→ **Aim of the task**:
For each line below that contains the word "keep", return that line.

→ **Available records**:
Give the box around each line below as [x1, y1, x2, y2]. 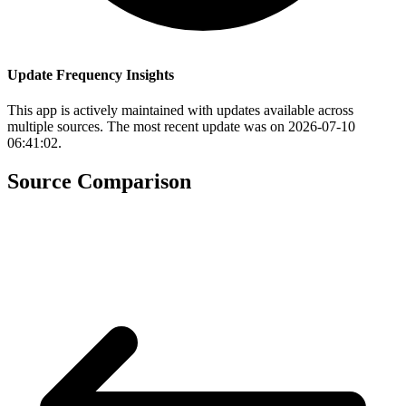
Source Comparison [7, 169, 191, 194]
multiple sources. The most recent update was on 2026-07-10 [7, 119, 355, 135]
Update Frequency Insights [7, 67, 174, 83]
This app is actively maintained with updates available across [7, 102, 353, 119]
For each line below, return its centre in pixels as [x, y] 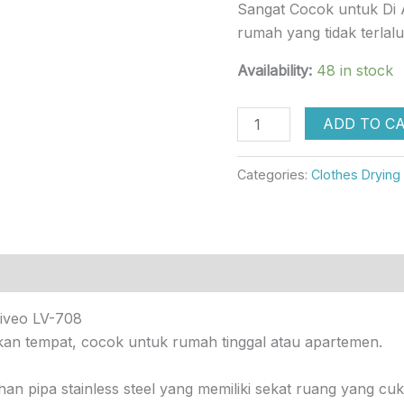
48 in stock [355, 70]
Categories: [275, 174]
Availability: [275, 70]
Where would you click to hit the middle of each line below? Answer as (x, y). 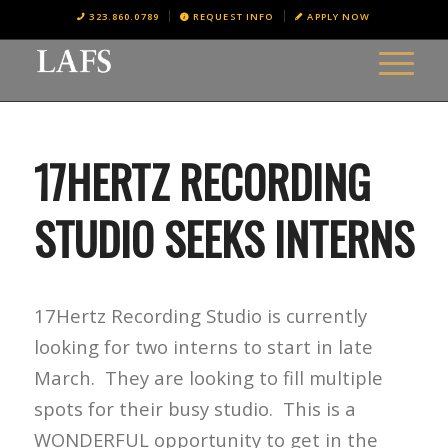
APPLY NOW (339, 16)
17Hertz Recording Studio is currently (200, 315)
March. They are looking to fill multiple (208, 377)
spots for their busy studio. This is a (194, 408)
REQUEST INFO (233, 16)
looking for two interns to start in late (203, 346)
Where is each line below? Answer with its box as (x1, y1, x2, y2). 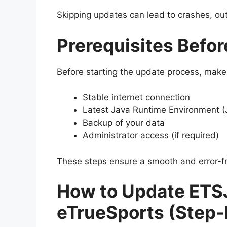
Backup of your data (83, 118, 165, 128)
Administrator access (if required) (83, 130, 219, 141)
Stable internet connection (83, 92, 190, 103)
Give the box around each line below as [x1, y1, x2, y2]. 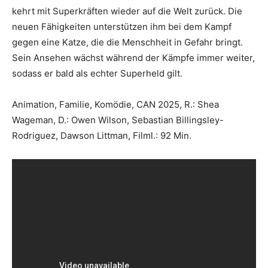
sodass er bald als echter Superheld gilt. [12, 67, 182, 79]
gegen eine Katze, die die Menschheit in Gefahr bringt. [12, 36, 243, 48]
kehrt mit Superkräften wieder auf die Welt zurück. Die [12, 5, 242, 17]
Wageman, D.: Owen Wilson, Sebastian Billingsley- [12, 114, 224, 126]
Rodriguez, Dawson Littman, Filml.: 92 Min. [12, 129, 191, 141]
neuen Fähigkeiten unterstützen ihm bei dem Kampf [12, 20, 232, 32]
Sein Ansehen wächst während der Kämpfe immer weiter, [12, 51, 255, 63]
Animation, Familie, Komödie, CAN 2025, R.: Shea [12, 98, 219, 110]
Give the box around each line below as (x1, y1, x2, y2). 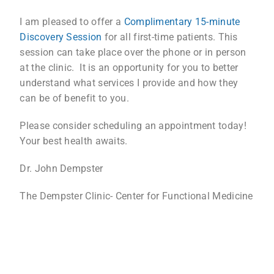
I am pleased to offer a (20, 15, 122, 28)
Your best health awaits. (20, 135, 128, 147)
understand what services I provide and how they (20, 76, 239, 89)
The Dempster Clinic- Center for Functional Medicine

--

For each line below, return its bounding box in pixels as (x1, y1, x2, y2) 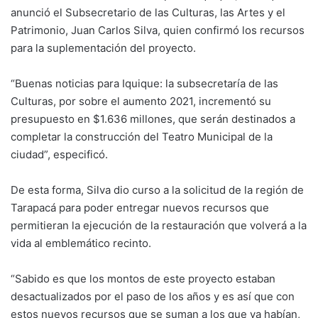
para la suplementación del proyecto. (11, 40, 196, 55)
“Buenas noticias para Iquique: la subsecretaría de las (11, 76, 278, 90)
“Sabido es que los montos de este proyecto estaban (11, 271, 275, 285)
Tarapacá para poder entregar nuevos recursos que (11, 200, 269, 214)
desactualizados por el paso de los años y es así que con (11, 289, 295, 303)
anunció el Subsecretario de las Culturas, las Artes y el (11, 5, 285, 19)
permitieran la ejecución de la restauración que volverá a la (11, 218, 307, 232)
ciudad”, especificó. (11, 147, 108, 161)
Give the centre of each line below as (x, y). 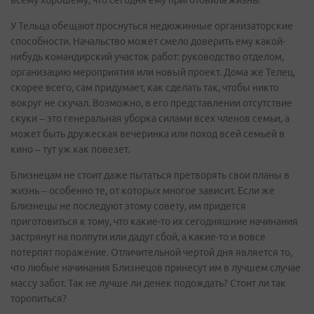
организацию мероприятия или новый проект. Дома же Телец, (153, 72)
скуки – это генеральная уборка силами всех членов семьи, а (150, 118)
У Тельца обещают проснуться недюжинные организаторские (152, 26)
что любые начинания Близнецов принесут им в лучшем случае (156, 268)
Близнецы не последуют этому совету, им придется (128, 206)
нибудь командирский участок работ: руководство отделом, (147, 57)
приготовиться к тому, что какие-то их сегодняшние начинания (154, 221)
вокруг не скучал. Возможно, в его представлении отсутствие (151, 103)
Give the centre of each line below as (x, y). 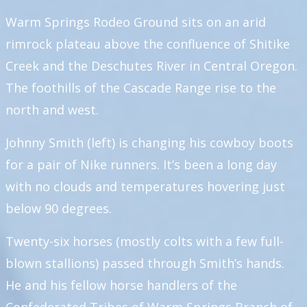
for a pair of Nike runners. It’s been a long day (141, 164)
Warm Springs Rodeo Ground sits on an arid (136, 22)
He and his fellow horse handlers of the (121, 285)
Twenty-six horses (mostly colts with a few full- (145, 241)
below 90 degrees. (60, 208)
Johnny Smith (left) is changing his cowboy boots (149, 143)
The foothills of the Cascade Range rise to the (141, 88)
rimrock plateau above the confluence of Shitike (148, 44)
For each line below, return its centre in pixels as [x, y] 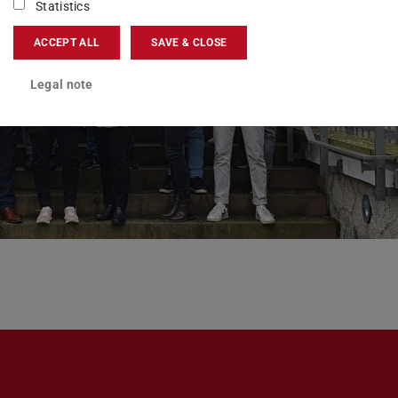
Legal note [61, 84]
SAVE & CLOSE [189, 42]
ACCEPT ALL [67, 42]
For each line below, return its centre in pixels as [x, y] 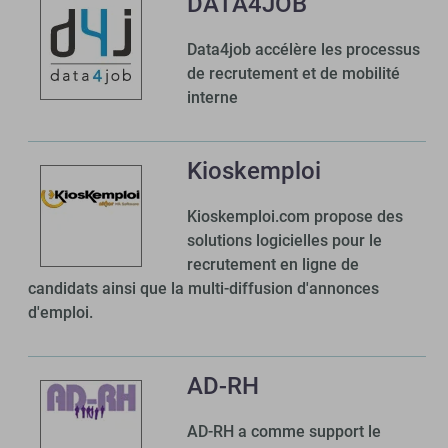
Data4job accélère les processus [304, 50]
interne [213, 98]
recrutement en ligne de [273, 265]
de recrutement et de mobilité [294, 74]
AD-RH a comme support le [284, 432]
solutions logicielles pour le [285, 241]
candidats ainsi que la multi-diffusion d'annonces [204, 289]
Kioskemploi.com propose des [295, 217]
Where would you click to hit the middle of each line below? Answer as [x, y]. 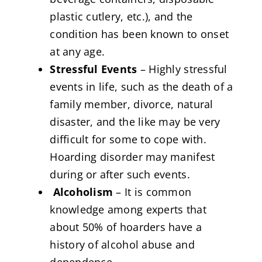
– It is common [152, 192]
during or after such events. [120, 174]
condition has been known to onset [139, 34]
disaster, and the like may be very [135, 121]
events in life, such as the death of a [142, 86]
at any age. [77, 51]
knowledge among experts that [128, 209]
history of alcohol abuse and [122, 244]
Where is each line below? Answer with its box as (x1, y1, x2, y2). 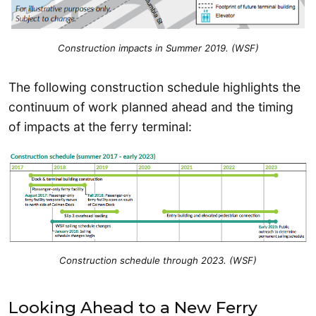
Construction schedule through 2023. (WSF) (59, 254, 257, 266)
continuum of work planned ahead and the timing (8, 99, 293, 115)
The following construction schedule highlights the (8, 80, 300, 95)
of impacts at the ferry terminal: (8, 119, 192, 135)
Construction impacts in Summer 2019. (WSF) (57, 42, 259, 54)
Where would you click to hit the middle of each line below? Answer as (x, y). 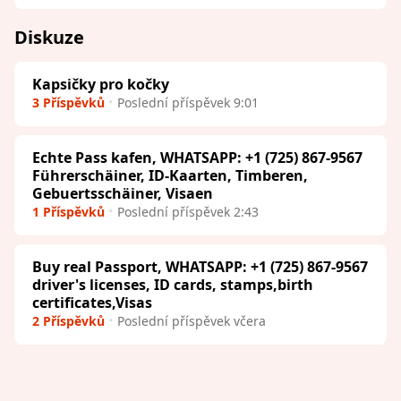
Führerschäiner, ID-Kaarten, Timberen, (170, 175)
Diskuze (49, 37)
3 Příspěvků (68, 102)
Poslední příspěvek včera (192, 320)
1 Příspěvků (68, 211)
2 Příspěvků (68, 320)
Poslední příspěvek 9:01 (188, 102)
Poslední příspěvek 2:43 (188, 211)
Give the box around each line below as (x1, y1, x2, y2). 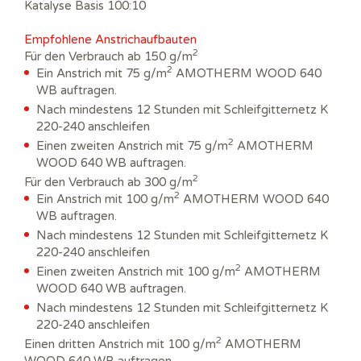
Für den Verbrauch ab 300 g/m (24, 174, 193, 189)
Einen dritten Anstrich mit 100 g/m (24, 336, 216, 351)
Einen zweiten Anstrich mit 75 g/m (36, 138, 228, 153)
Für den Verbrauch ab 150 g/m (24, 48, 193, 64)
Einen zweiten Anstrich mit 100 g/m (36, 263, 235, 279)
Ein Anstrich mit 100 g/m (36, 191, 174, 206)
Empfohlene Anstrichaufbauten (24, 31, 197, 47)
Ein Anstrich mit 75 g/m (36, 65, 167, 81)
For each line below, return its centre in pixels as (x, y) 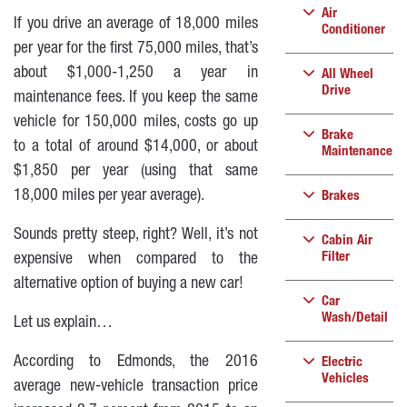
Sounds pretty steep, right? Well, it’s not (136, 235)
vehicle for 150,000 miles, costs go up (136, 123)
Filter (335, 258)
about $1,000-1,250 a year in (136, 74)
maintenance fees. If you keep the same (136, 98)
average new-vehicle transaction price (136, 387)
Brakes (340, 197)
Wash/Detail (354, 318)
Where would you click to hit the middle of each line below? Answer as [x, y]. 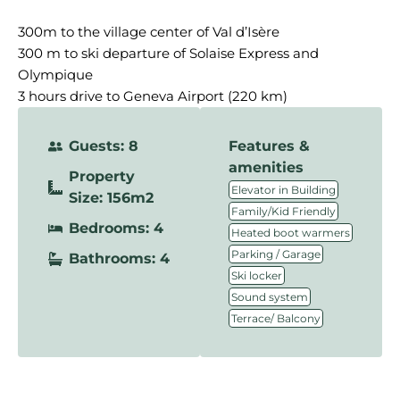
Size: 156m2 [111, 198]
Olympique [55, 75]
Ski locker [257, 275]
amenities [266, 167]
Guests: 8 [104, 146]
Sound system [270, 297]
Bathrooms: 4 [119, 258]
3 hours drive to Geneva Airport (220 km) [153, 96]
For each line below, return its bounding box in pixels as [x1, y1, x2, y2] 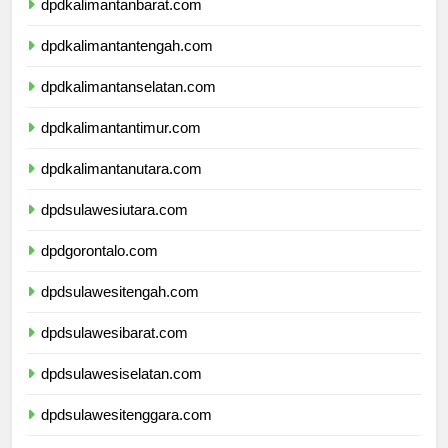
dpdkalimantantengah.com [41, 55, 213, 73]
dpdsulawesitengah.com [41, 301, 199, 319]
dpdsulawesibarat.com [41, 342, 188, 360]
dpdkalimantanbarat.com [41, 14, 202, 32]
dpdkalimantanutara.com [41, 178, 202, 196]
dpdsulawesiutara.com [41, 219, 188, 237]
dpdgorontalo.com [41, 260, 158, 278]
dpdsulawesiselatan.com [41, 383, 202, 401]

* * *

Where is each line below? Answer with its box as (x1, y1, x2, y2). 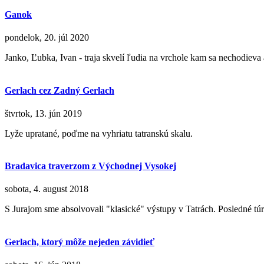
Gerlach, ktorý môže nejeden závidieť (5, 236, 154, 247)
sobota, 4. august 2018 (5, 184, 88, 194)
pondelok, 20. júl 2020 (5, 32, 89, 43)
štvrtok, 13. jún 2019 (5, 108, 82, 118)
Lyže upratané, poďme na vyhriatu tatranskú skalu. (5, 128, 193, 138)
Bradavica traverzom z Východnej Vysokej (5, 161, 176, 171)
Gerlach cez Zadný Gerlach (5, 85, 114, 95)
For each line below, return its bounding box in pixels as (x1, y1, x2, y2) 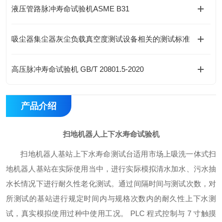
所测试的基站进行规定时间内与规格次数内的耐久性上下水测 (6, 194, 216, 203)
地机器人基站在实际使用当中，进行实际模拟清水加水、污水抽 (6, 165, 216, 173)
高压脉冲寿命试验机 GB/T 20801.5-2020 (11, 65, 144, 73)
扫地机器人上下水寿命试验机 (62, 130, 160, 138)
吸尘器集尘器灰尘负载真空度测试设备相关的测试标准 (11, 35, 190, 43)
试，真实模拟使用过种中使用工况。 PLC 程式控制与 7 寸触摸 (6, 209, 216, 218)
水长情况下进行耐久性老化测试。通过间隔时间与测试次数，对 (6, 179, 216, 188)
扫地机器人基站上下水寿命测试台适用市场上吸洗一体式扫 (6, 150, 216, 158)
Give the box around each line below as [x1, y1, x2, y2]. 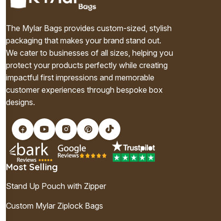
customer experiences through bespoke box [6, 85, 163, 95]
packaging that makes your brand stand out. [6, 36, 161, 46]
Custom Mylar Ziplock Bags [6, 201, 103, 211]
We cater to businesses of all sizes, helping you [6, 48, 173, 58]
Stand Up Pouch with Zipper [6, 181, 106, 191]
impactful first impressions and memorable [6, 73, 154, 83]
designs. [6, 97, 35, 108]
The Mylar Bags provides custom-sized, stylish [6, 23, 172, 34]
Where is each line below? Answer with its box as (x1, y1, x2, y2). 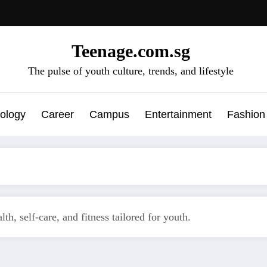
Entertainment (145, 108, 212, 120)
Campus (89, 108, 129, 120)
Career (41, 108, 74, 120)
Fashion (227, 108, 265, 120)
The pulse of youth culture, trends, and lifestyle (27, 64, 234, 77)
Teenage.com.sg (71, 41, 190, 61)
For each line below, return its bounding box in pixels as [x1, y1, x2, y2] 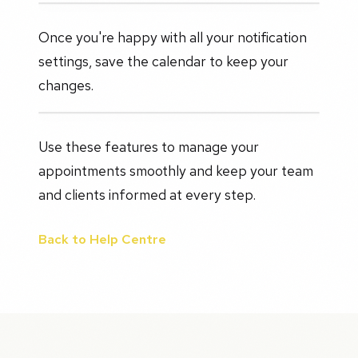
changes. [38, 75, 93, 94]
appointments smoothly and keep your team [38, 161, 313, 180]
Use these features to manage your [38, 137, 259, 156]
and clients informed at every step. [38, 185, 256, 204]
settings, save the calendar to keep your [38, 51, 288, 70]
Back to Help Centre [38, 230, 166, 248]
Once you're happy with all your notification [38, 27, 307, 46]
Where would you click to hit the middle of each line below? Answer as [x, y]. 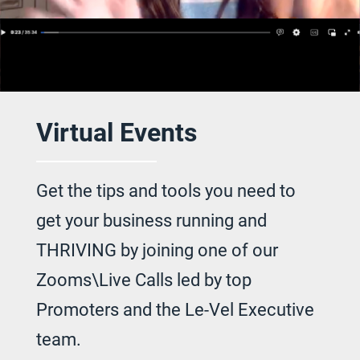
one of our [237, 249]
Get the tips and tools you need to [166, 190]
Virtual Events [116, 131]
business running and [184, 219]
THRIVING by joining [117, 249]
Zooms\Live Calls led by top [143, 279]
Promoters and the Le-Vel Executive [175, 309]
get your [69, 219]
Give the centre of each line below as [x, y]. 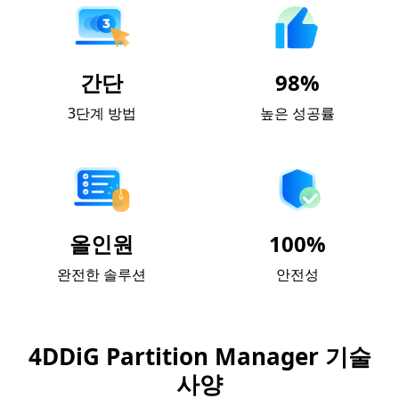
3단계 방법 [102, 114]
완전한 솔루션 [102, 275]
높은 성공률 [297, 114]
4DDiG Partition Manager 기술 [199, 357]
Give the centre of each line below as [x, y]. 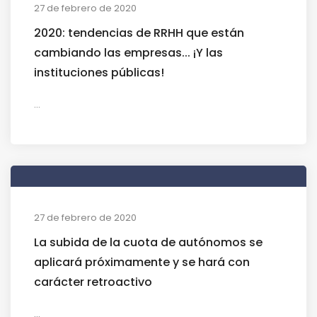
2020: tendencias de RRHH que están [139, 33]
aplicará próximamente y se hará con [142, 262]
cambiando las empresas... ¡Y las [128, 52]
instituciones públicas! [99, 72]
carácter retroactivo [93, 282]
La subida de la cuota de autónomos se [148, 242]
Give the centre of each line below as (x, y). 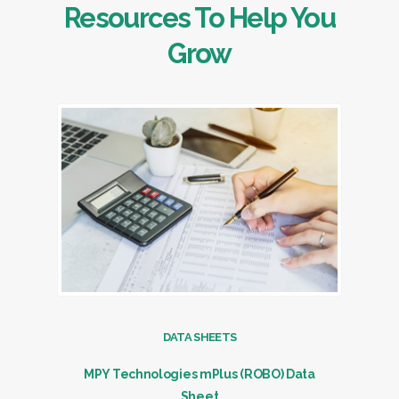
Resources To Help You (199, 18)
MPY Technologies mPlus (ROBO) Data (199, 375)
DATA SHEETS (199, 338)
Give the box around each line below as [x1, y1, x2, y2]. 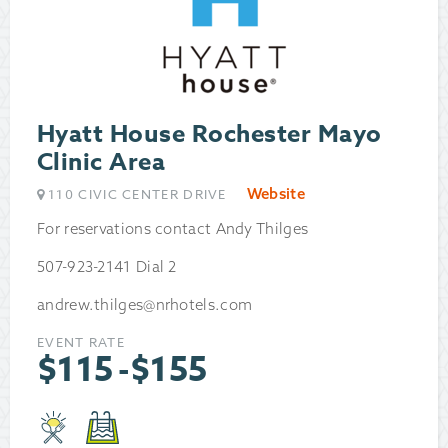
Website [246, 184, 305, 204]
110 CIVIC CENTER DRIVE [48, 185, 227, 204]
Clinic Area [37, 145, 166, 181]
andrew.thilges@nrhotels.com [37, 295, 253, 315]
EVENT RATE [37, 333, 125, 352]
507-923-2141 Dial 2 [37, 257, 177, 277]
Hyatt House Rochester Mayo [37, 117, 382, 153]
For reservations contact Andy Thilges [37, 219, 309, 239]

→ **Response to this task**:
maintenance fees. If you keep the same (136, 98)
appointments smoothly and keep your team [38, 161, 313, 180]
settings, save the calendar to keep your [38, 51, 288, 70]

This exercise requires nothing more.